DATA FOR THE TASK Block Start

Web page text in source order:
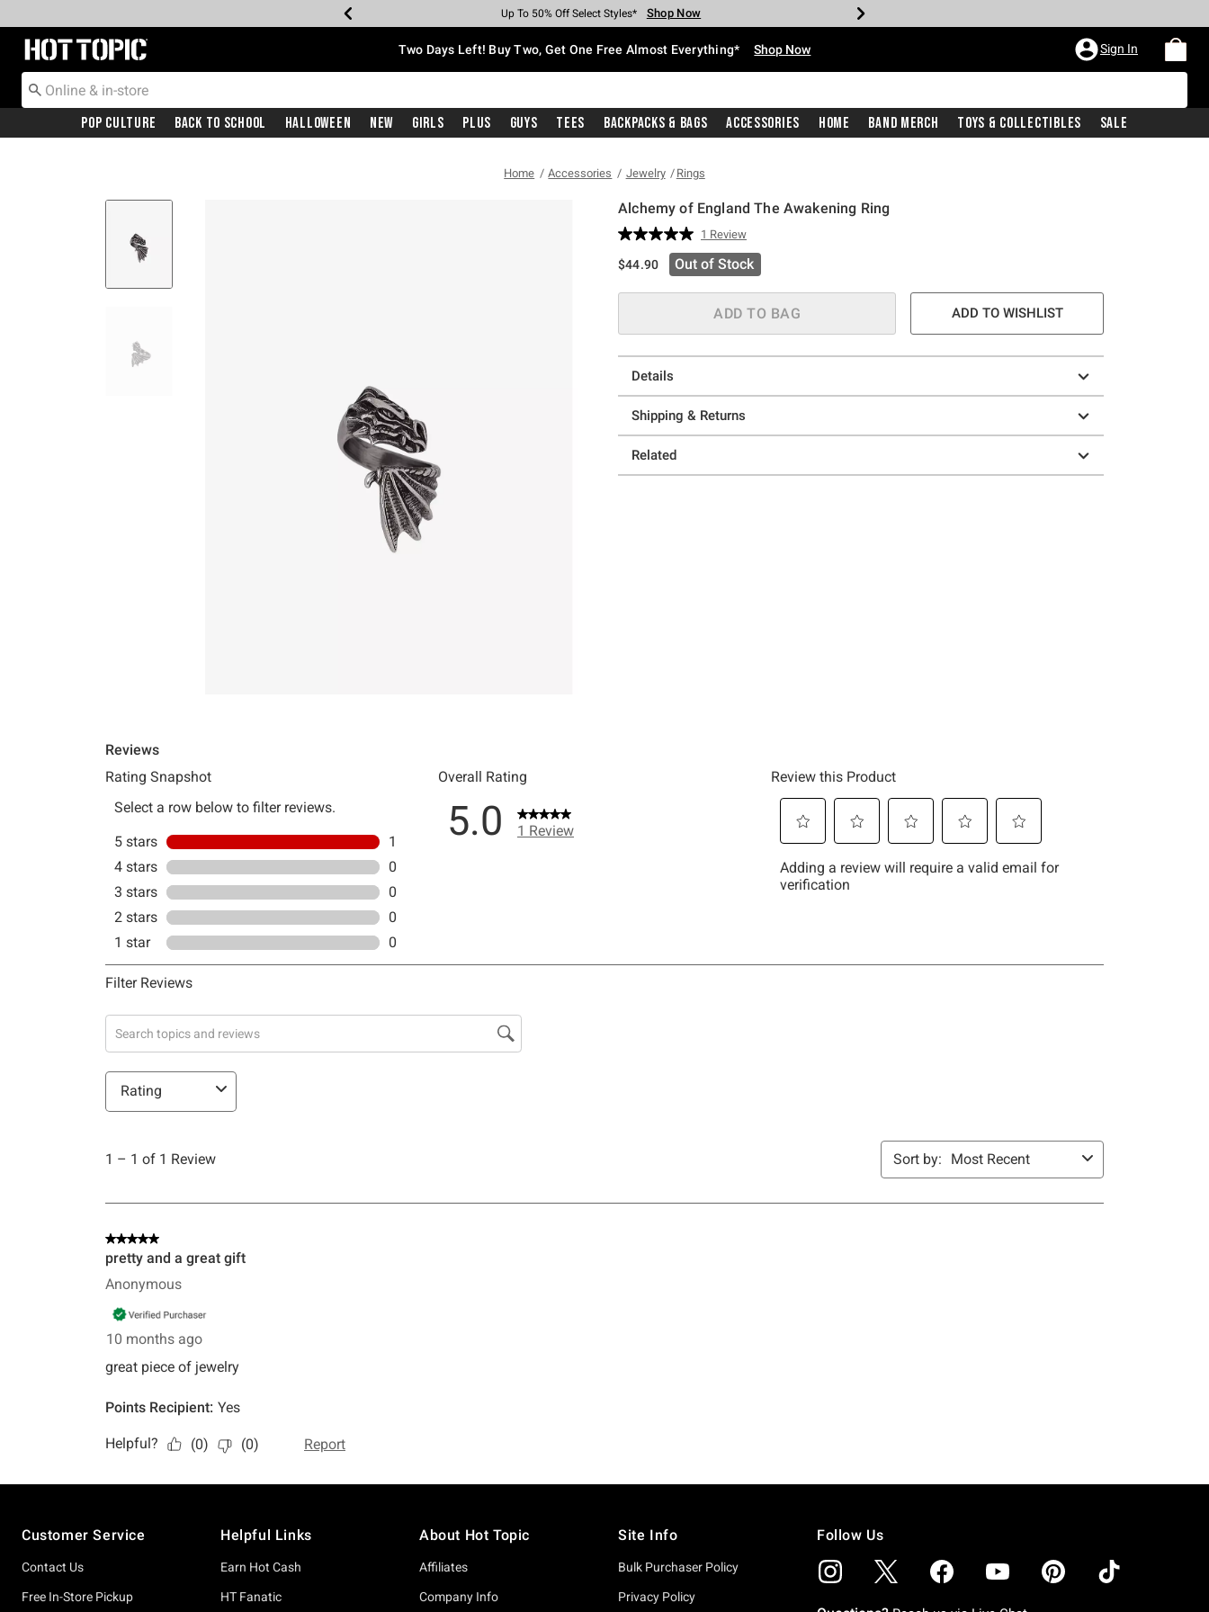
Earn Hot Cash Every $40 Spent* Shop Now
Up To 50% Off Select Styles* Shop Now
Up To 40% Off Backpacks* Shop Now
Up To 60% Off Clearance* Shop Now
Free Pickup In-Store* Shop Now
Free Shipping With $75 Purchase* Shop Now
Redirect to Hot Topic Home Page Two Days Left! Buy Two, Get One Free Almost Everything* Shop Now Sign In
Pop Culture Back To School Halloween New Girls Plus Guys Tees Backpacks & Bags Accessories Home Band Merch Toys & Collectibles Sale
Home Accessories Jewelry Rings
Alchemy of England The Awakening Ring
5 out of 5 Customer Rating
Read
a
Review.
page
link.
1 Review
$44.90 Out of Stock
ADD TO BAG ADD TO WISHLIST
Details
Shipping & Returns
Related
Customer Service
Contact Us
Free In-Store Pickup
Helpful Links
Earn Hot Cash
HT Fanatic
About Hot Topic
Affiliates
Company Info
Site Info
Bulk Purchaser Policy
Privacy Policy
Follow Us
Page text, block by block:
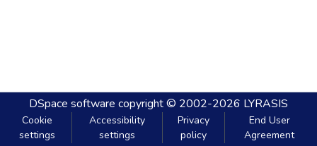
DSpace software copyright © 2002-2026 LYRASIS
Cookie
settings
Accessibility
settings
Privacy
policy
End User
Agreement
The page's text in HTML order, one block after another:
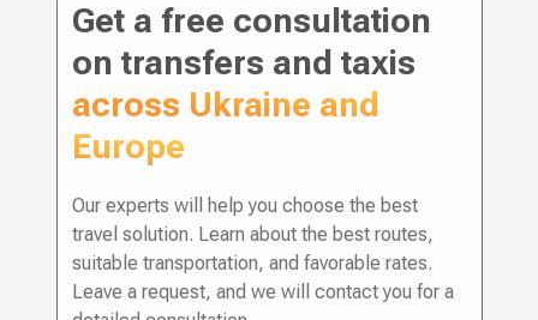
Get a free consultation
on transfers and taxis
across Ukraine and
Europe
Our experts will help you choose the best
travel solution. Learn about the best routes,
suitable transportation, and favorable rates.
Leave a request, and we will contact you for a
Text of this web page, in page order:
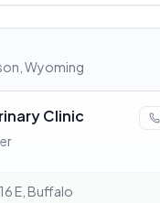
Wyoming
Clinic
E, Buffalo
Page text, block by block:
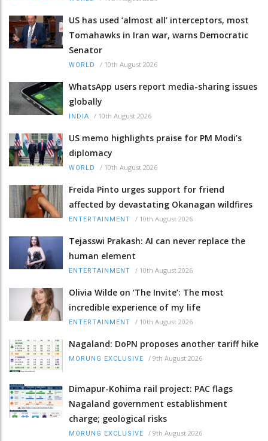
US has used ‘almost all’ interceptors, most
Tomahawks in Iran war, warns Democratic
Senator
WORLD / 10th August 2026
WhatsApp users report media-sharing issues
globally
INDIA / 10th August 2026
US memo highlights praise for PM Modi’s
diplomacy
WORLD / 10th August 2026
Freida Pinto urges support for friend
affected by devastating Okanagan wildfires
ENTERTAINMENT / 10th August 2026
Tejasswi Prakash: AI can never replace the
human element
ENTERTAINMENT / 10th August 2026
Olivia Wilde on ‘The Invite’: The most
incredible experience of my life
ENTERTAINMENT / 10th August 2026
Nagaland: DoPN proposes another tariff hike
MORUNG EXCLUSIVE / 9th August 2026
Dimapur-Kohima rail project: PAC flags
Nagaland government establishment
charge; geological risks
MORUNG EXCLUSIVE / 9th August 2026
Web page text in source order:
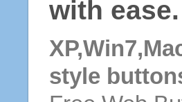
with ease.
style
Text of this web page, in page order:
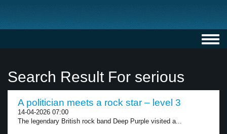
Search Result For serious
A politician meets a rock star – level 3
14-04-2026 07:00
The legendary British rock band Deep Purple visited a...
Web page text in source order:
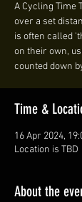
A Cycling Time
over a set
is often called
on their own,
counted down
Time &
16 Apr 2024,
Location is TBD
About the
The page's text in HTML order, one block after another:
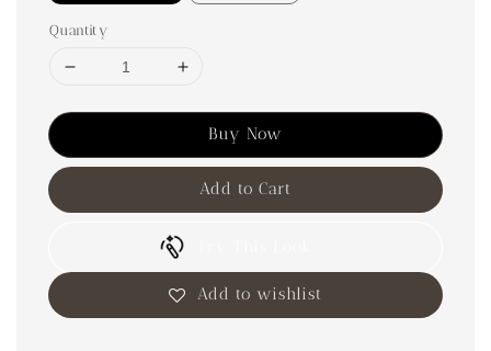
Quantity
Buy Now
Add to Cart
Add to wishlist
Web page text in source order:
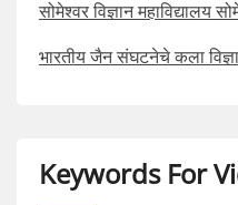
सोमेश्वर विज्ञान महाविद्यालय
भारतीय जैन संघटनेचे कला
Keywords For
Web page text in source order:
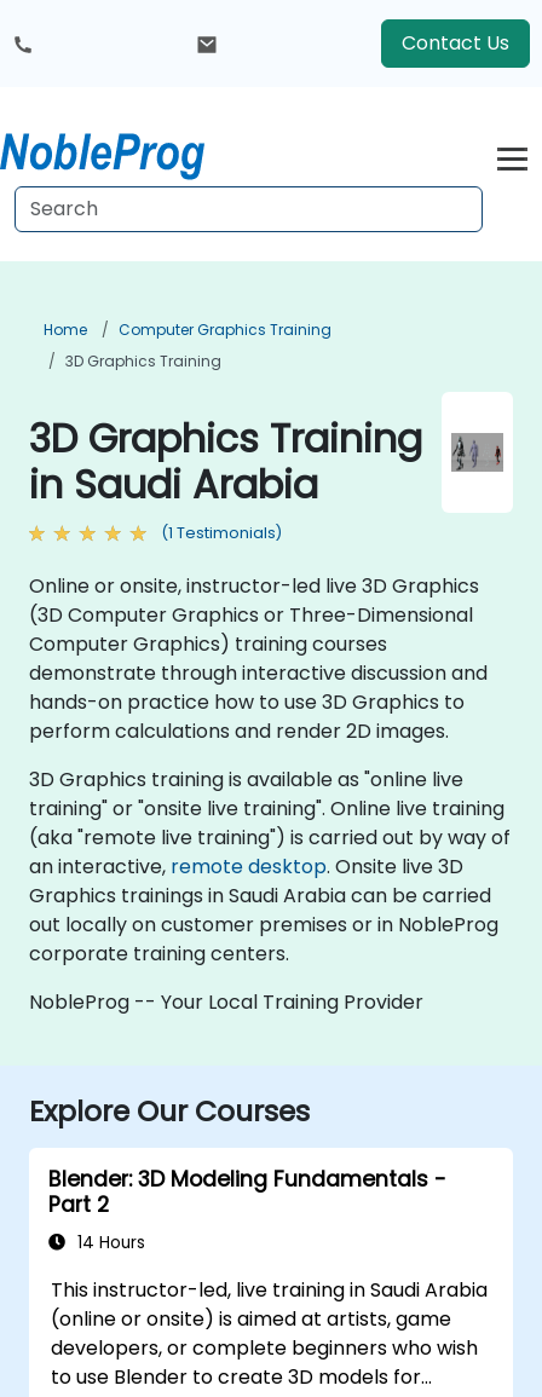
Contact Us
Home
Computer Graphics Training
3D Graphics Training
3D Graphics Training
in Saudi Arabia
(1 Testimonials)
Online or onsite, instructor-led live 3D Graphics
(3D Computer Graphics or Three-Dimensional
Computer Graphics) training courses
demonstrate through interactive discussion and
hands-on practice how to use 3D Graphics to
perform calculations and render 2D images.
3D Graphics training is available as "online live
training" or "onsite live training". Online live training
(aka "remote live training") is carried out by way of
an interactive, remote desktop. Onsite live 3D
Graphics trainings in Saudi Arabia can be carried
out locally on customer premises or in NobleProg
corporate training centers.
NobleProg -- Your Local Training Provider
Explore Our Courses
Blender: 3D Modeling Fundamentals -
Part 2
14 Hours
This instructor-led, live training in Saudi Arabia
(online or onsite) is aimed at artists, game
developers, or complete beginners who wish
to use Blender to create 3D models for
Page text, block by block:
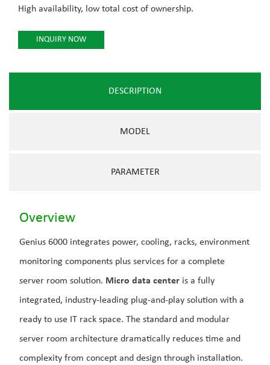
High availability, low total cost of ownership.
INQUIRY NOW
DESCRIPTION
MODEL
PARAMETER
Overview
Genius 6000 integrates power, cooling, racks, environment
monitoring components plus services for a complete
server room solution. Micro data centeris a fully
integrated, industry-leading plug-and-play solution with a
ready to use IT rack space. The standard and modular
server room architecture dramatically reduces time and
complexity from concept and design through installation.
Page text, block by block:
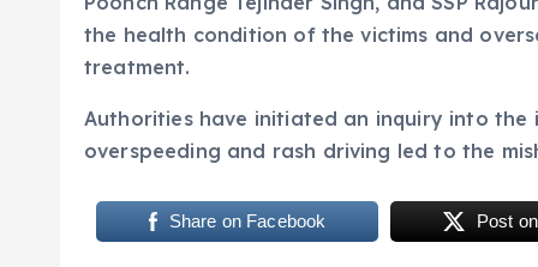
the health condition of the victims and
treatment.
Authorities have initiated an inquiry into the
overspeeding and rash driving led to the
Share on Facebook Post
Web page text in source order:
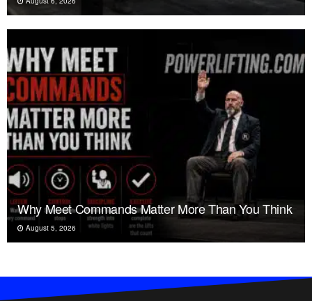
Why Meet Commands Matter More Than You Think
August 5, 2026
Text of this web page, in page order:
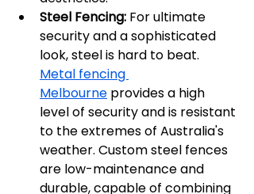
Steel Fencing: For ultimate
security and a sophisticated
look, steel is hard to beat.
Metal fencing
Melbourne provides a high
level of security and is resistant
to the extremes of Australia's
weather. Custom steel fences
are low-maintenance and
durable, capable of combining
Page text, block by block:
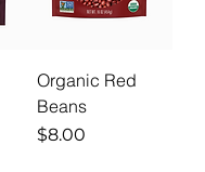
Organic Red
Beans
Price
$8.00
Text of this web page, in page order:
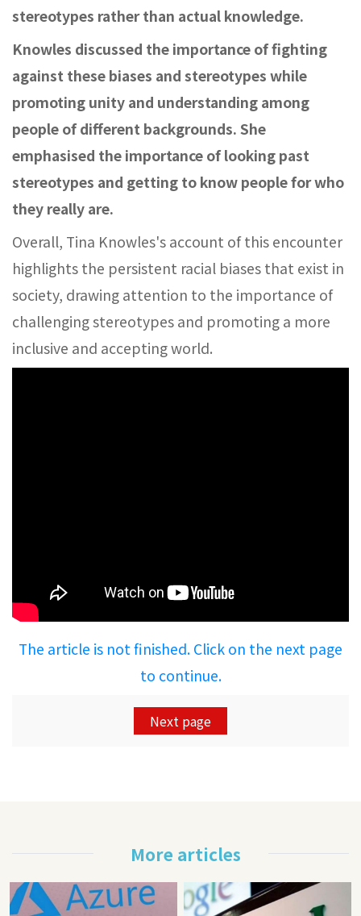
stereotypes rather than actual knowledge.
Knowles discussed the importance of fighting
against these biases and stereotypes while
promoting unity and understanding among
people of different backgrounds. She
emphasised the importance of looking past
stereotypes and getting to know people for who
they really are.
Overall, Tina Knowles's account of this encounter
highlights the persistent racial biases that exist in
society, drawing attention to the importance of
challenging stereotypes and promoting a more
inclusive and accepting world.
The article is not finished. Click on the next page
to continue.
Next page
More articles
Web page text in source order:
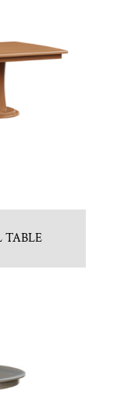
TABLE
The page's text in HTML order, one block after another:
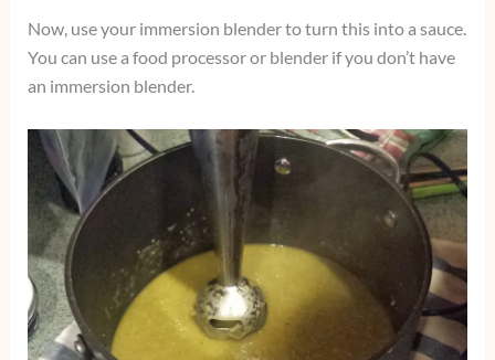
Now, use your immersion blender to turn this into a sauce.
You can use a food processor or blender if you don’t have
an immersion blender.
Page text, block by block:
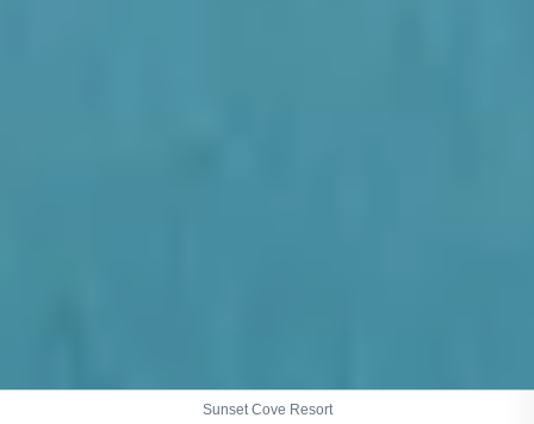
Sunset Cove Resort
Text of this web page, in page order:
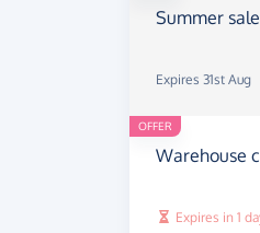
Summer
Expires 31st Aug
OFFER
Warehouse
Expires in 1
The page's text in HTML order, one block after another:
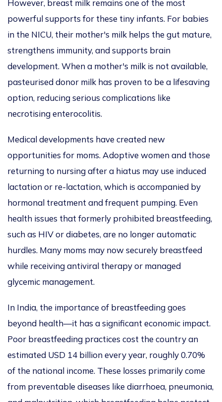
However, breast milk remains one of the most
powerful supports for these tiny infants. For babies
in the NICU, their mother's milk helps the gut mature,
strengthens immunity, and supports brain
development. When a mother's milk is not available,
pasteurised donor milk has proven to be a lifesaving
option, reducing serious complications like
necrotising enterocolitis.
Medical developments have created new
opportunities for moms. Adoptive women and those
returning to nursing after a hiatus may use induced
lactation or re-lactation, which is accompanied by
hormonal treatment and frequent pumping. Even
health issues that formerly prohibited breastfeeding,
such as HIV or diabetes, are no longer automatic
hurdles. Many moms may now securely breastfeed
while receiving antiviral therapy or managed
glycemic management.
In India, the importance of breastfeeding goes
beyond health—it has a significant economic impact.
Poor breastfeeding practices cost the country an
estimated USD 14 billion every year, roughly 0.70%
of the national income. These losses primarily come
from preventable diseases like diarrhoea, pneumonia,
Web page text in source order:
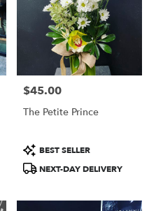
Price:
$45.00
The Petite Prince
Product
Tags:
BEST SELLER
NEXT-DAY DELIVERY
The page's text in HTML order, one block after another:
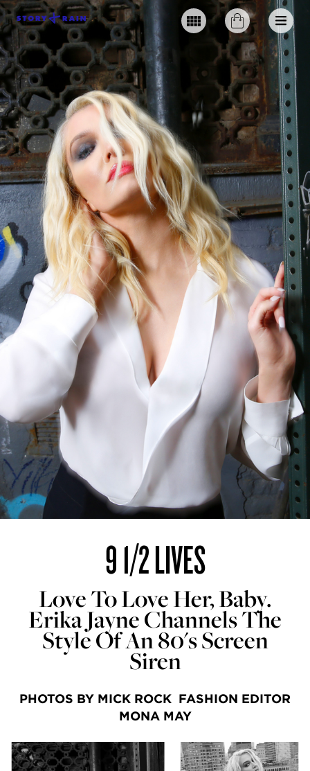
9 1/2 LIVES
Love To Love Her, Baby.
Erika Jayne Channels The
Style Of An 80's Screen
Siren
PHOTOS BY MICK ROCK FASHION EDITOR
MONA MAY
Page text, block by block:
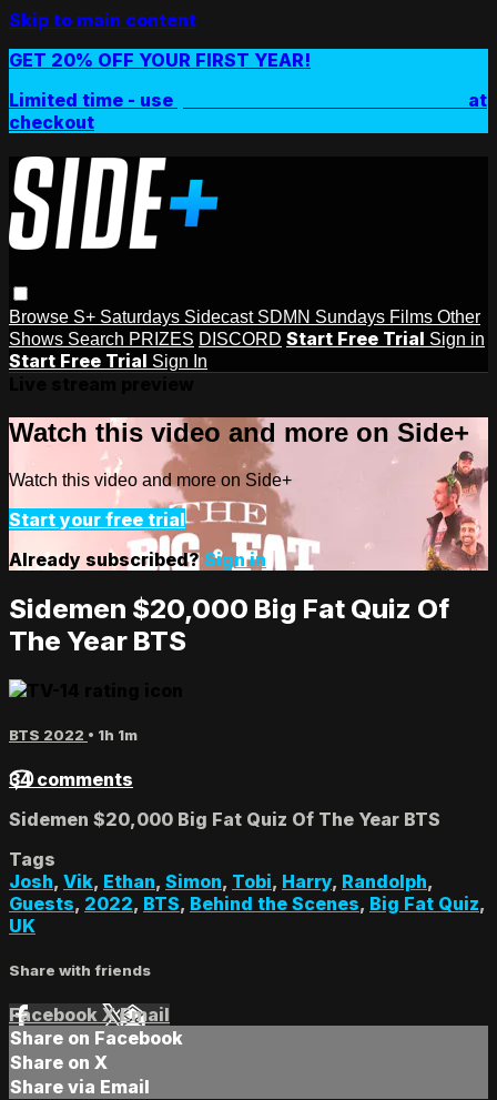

DATA FOR THE TASK Block End

THE TASK: All of the entries above should be retyped exactly, with the pictures left out.

EXPECTED ANSWER:
Web page text in source order:
Earn Hot Cash Every $40 Spent* Shop Now
Up To 50% Off Select Styles* Shop Now
Up To 40% Off Backpacks* Shop Now
Up To 60% Off Clearance* Shop Now
Free Pickup In-Store* Shop Now
Free Shipping With $75 Purchase* Shop Now
Redirect to Hot Topic Home Page Two Days Left! Buy Two, Get One Free Almost Everything* Shop Now Sign In
Pop Culture Back To School Halloween New Girls Plus Guys Tees Backpacks & Bags Accessories Home Band Merch Toys & Collectibles Sale
Home Accessories Jewelry Rings
Alchemy of England The Awakening Ring
5 out of 5 Customer Rating
Read
a
Review.
page
link.
1 Review
$44.90 Out of Stock
ADD TO BAG ADD TO WISHLIST
Details
Shipping & Returns
Related
Customer Service
Contact Us
Free In-Store Pickup
Helpful Links
Earn Hot Cash
HT Fanatic
About Hot Topic
Affiliates
Company Info
Site Info
Bulk Purchaser Policy
Privacy Policy
Follow Us
Page text, block by block:
DSpace software copyright © 2002-2026 LYRASIS
Cookie
settings
Accessibility
settings
Privacy
policy
End User
Agreement
The page's text in HTML order, one block after another:
Get a free consultation
on transfers and taxis
across Ukraine and
Europe
Our experts will help you choose the best
travel solution. Learn about the best routes,
suitable transportation, and favorable rates.
Leave a request, and we will contact you for a
Text of this web page, in page order:
Wyoming
Clinic
E, Buffalo
Page text, block by block:
US has used ‘almost all’ interceptors, most
Tomahawks in Iran war, warns Democratic
Senator
WORLD / 10th August 2026
WhatsApp users report media-sharing issues
globally
INDIA / 10th August 2026
US memo highlights praise for PM Modi’s
diplomacy
WORLD / 10th August 2026
Freida Pinto urges support for friend
affected by devastating Okanagan wildfires
ENTERTAINMENT / 10th August 2026
Tejasswi Prakash: AI can never replace the
human element
ENTERTAINMENT / 10th August 2026
Olivia Wilde on ‘The Invite’: The most
incredible experience of my life
ENTERTAINMENT / 10th August 2026
Nagaland: DoPN proposes another tariff hike
MORUNG EXCLUSIVE / 9th August 2026
Dimapur-Kohima rail project: PAC flags
Nagaland government establishment
charge; geological risks
MORUNG EXCLUSIVE / 9th August 2026
Web page text in source order:
with ease.
style
Text of this web page, in page order:
Search Result For serious
A politician meets a rock star – level 3
14-04-2026 07:00
The legendary British rock band Deep Purple visited a...
Web page text in source order:
A Cycling Time
over a set
is often called
on their own,
counted down
Time &
16 Apr 2024,
Location is TBD
About the
The page's text in HTML order, one block after another:
Quantity
Buy Now
Add to Cart
Add to wishlist
Web page text in source order:
सोमेश्वर विज्ञान महाविद्यालय
भारतीय जैन संघटनेचे कला
Keywords For
Web page text in source order:
Contact Us
Home
Computer Graphics Training
3D Graphics Training
3D Graphics Training
in Saudi Arabia
(1 Testimonials)
Online or onsite, instructor-led live 3D Graphics
(3D Computer Graphics or Three-Dimensional
Computer Graphics) training courses
demonstrate through interactive discussion and
hands-on practice how to use 3D Graphics to
perform calculations and render 2D images.
3D Graphics training is available as "online live
training" or "onsite live training". Online live training
(aka "remote live training") is carried out by way of
an interactive, remote desktop. Onsite live 3D
Graphics trainings in Saudi Arabia can be carried
out locally on customer premises or in NobleProg
corporate training centers.
NobleProg -- Your Local Training Provider
Explore Our Courses
Blender: 3D Modeling Fundamentals -
Part 2
14 Hours
This instructor-led, live training in Saudi Arabia
(online or onsite) is aimed at artists, game
developers, or complete beginners who wish
to use Blender to create 3D models for
Page text, block by block:
High availability, low total cost of ownership.
INQUIRY NOW
DESCRIPTION
MODEL
PARAMETER
Overview
Genius 6000 integrates power, cooling, racks, environment
monitoring components plus services for a complete
server room solution. Micro data centeris a fully
integrated, industry-leading plug-and-play solution with a
ready to use IT rack space. The standard and modular
server room architecture dramatically reduces time and
complexity from concept and design through installation.
Page text, block by block:
the health condition of the victims and
treatment.
Authorities have initiated an inquiry into the
overspeeding and rash driving led to the
Share on Facebook Post
Web page text in source order:
Why Meet Commands Matter More Than You Think
August 5, 2026
Text of this web page, in page order:
Steel Fencing: For ultimate
security and a sophisticated
look, steel is hard to beat.
Metal fencing
Melbourne provides a high
level of security and is resistant
to the extremes of Australia's
weather. Custom steel fences
are low-maintenance and
durable, capable of combining
Page text, block by block:
Organic Red
Beans
Price
$8.00
Text of this web page, in page order:
stereotypes rather than actual knowledge.
Knowles discussed the importance of fighting
against these biases and stereotypes while
promoting unity and understanding among
people of different backgrounds. She
emphasised the importance of looking past
stereotypes and getting to know people for who
they really are.
Overall, Tina Knowles's account of this encounter
highlights the persistent racial biases that exist in
society, drawing attention to the importance of
challenging stereotypes and promoting a more
inclusive and accepting world.
The article is not finished. Click on the next page
to continue.
Next page
More articles
Web page text in source order:
TABLE
The page's text in HTML order, one block after another:
Now, use your immersion blender to turn this into a sauce.
You can use a food processor or blender if you don’t have
an immersion blender.
Page text, block by block:
Sunset Cove Resort
Text of this web page, in page order:
Summer
Expires 31st Aug
OFFER
Warehouse
Expires in 1
The page's text in HTML order, one block after another:
However, breast milk remains one of the most
powerful supports for these tiny infants. For babies
in the NICU, their mother's milk helps the gut mature,
strengthens immunity, and supports brain
development. When a mother's milk is not available,
pasteurised donor milk has proven to be a lifesaving
option, reducing serious complications like
necrotising enterocolitis.
Medical developments have created new
opportunities for moms. Adoptive women and those
returning to nursing after a hiatus may use induced
lactation or re-lactation, which is accompanied by
hormonal treatment and frequent pumping. Even
health issues that formerly prohibited breastfeeding,
such as HIV or diabetes, are no longer automatic
hurdles. Many moms may now securely breastfeed
while receiving antiviral therapy or managed
glycemic management.
In India, the importance of breastfeeding goes
beyond health—it has a significant economic impact.
Poor breastfeeding practices cost the country an
estimated USD 14 billion every year, roughly 0.70%
of the national income. These losses primarily come
from preventable diseases like diarrhoea, pneumonia,
Web page text in source order:
Price:
$45.00
The Petite Prince
Product
Tags:
BEST SELLER
NEXT-DAY DELIVERY
The page's text in HTML order, one block after another:
9 1/2 LIVES
Love To Love Her, Baby.
Erika Jayne Channels The
Style Of An 80's Screen
Siren
PHOTOS BY MICK ROCK FASHION EDITOR
MONA MAY
Page text, block by block:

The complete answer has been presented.